Department of Paediatric Dentistry, Tel Aviv University, Tel Aviv, Israel.
European Archives of Paediatric Dentistry. Official Journal of the European Academy of Paediatric Dentistry. 08/2011; 12(4):188-94. DOI: 10.1007/BF03262805
Source: PubMed

ABSTRACT To identify the type and relative prevalence of mistakes, negligence and legal offences (MNLOs) performed or nearly performed by paediatric dentists during their entire career.
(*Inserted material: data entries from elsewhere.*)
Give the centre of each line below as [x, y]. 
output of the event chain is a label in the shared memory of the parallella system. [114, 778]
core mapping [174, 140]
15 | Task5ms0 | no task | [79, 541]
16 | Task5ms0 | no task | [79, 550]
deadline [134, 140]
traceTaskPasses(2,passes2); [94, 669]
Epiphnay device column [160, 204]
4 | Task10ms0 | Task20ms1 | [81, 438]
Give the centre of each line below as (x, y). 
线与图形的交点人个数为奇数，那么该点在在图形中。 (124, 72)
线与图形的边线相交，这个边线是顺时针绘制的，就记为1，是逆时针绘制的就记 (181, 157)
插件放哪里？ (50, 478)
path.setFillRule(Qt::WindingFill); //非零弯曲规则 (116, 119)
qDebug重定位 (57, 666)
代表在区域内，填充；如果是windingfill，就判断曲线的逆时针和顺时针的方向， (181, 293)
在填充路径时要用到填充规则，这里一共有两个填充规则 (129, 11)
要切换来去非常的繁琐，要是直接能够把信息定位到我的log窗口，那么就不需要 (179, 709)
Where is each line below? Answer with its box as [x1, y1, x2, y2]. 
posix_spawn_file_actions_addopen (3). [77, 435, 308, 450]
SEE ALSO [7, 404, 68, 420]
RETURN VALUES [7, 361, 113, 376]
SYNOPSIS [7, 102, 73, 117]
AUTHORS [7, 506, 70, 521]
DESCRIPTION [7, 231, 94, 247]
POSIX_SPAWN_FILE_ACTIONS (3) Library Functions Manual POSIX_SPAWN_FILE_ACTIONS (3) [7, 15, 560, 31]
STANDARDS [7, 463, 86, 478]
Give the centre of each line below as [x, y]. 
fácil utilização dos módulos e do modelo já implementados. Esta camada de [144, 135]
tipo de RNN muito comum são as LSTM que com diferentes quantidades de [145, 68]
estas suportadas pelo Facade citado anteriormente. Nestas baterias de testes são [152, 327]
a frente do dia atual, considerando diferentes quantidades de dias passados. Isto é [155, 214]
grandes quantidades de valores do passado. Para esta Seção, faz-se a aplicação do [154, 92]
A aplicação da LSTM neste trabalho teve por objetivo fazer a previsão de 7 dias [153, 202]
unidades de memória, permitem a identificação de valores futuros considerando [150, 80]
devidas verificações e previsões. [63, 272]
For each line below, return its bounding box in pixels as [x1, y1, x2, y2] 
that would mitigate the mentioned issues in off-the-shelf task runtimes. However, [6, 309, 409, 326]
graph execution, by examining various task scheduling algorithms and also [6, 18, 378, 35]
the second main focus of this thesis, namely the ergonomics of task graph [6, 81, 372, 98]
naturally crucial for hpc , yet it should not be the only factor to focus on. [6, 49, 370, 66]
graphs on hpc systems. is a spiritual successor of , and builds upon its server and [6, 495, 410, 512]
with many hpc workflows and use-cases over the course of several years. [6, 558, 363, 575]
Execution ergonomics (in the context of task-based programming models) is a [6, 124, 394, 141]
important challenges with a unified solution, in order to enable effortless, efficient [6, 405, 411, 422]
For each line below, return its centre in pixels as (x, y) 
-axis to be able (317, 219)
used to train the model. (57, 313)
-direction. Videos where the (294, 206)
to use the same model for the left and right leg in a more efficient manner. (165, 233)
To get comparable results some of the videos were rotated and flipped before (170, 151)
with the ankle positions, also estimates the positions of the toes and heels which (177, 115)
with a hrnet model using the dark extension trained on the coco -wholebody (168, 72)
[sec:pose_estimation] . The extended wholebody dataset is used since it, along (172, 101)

The population consisted of 25 (29.4%) certified and 48 (56.5%) non-certified paediatric dentists, and 12 (14.1%) residents in paediatric dentistry. A structured anonymous questionnaire accessed occupational characteristics and frequencies of MNLOs (0, 1-4, 5-10, >10).
The most prevalent MNLOs related to the performance of radiographs: bite-wings with overlapping teeth (90%), overturned film (30%), film over-exposure (48%), faulty film development (84%) and exposure of the same side of film twice (32%). Other MNLOs were drilling an intact tooth (37%), misdiagnosing existing radiographic caries (63%), anaesthetising the wrong tooth (49%), accidental incision of the cheek/lips during treatment (73%), administering an incorrect dose of antibiotic (49%) or analgesics (24%), extracting the wrong tooth (15%), documenting the wrong tooth in the patient's file (63%), and a child swallowing an instrument (33%) or clasp (15%). Prevalent MNLOs included administering sedation to a child who had not fasted (32%), sedating without monitoring (9%), treating children without receiving signed parental consent (15%) and losing a radiograph (64%).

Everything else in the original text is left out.